EXERCISE:
Lines containing the word "Spanish" are the ones to copy from the records below.

Stored dataset items
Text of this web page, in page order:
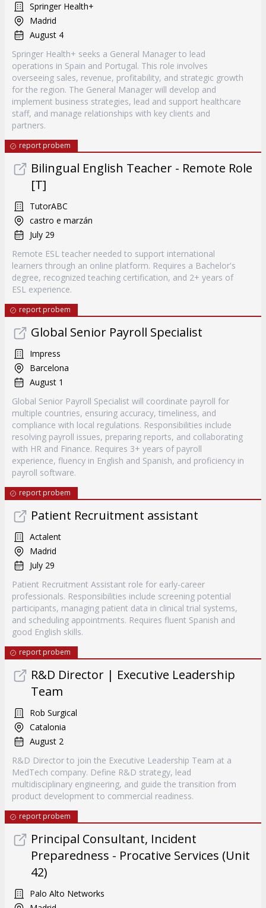
Springer Health+
Madrid
August 4
Springer Health+ seeks a General Manager to lead
operations in Spain and Portugal. This role involves
overseeing sales, revenue, profitability, and strategic growth
for the region. The General Manager will develop and
implement business strategies, lead and support healthcare
staff, and manage relationships with key clients and
partners.
report probem
Bilingual English Teacher - Remote Role
[T]
TutorABC
castro e marzán
July 29
Remote ESL teacher needed to support international
learners through an online platform. Requires a Bachelor's
degree, recognized teaching certification, and 2+ years of
ESL experience.
report probem
Global Senior Payroll Specialist
Impress
Barcelona
August 1
Global Senior Payroll Specialist will coordinate payroll for
multiple countries, ensuring accuracy, timeliness, and
compliance with local regulations. Responsibilities include
resolving payroll issues, preparing reports, and collaborating
with HR and Finance. Requires 3+ years of payroll
experience, fluency in English and Spanish, and proficiency in
payroll software.
report probem
Patient Recruitment assistant
Actalent
Madrid
July 29
Patient Recruitment Assistant role for early-career
professionals. Responsibilities include screening potential
participants, managing patient data in clinical trial systems,
and scheduling appointments. Requires fluent Spanish and
good English skills.
report probem
R&D Director | Executive Leadership
Team
Rob Surgical
Catalonia
August 2
R&D Director to join the Executive Leadership Team at a
MedTech company. Define R&D strategy, lead
multidisciplinary engineering, and guide the transition from
product development to commercial readiness.
report probem
Principal Consultant, Incident
Preparedness - Procative Services (Unit
42)
Palo Alto Networks
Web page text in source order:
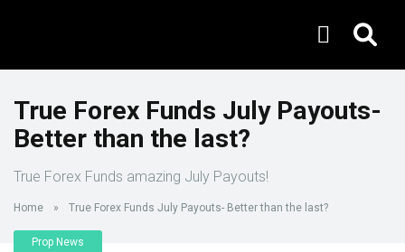
True Forex Funds July Payouts-
Better than the last?
True Forex Funds amazing July Payouts!
Home » True Forex Funds July Payouts- Better than the last?
Prop News
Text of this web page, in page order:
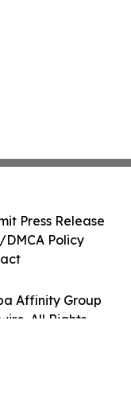
Affinity Group
All Rights
Press Release
Policy
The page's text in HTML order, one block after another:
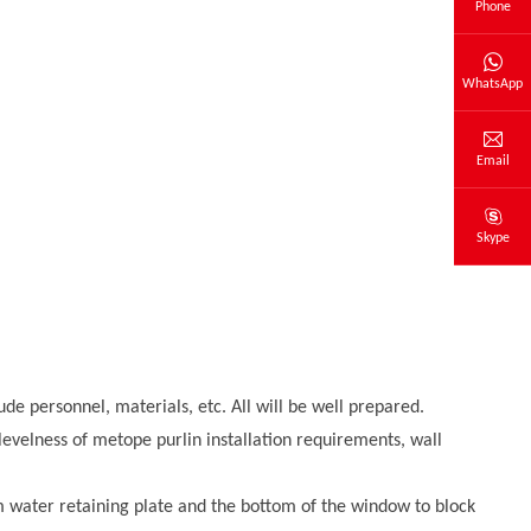
personnel, materials, etc. All will be well prepared.
of metope purlin installation requirements, wall
retaining plate and the bottom of the window to block
Phone
WhatsApp
Email
Skype
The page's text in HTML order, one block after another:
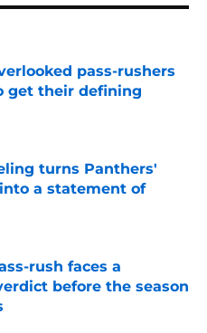
pass-rushers
get their defining
Date
turns Panthers'
a statement of
Date
rush faces a
before the season
Date
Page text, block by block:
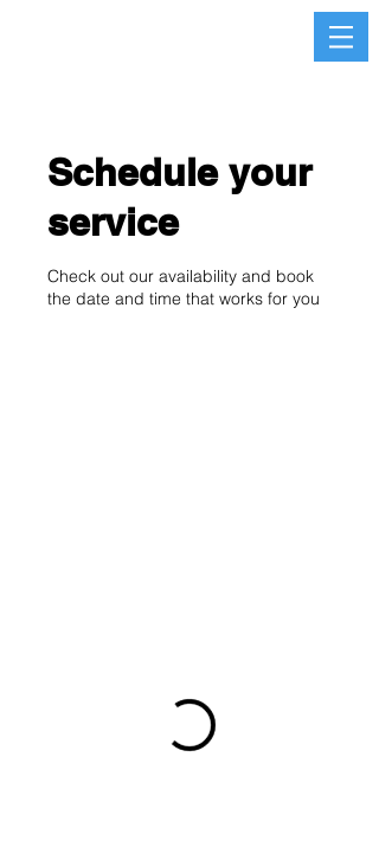
Schedule your
service
Check out our availability and book
the date and time that works for you
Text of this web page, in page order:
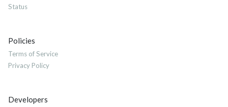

SOLVED PROBLEM:
experience, fluency in English and Spanish, and proficiency in
and scheduling appointments. Requires fluent Spanish and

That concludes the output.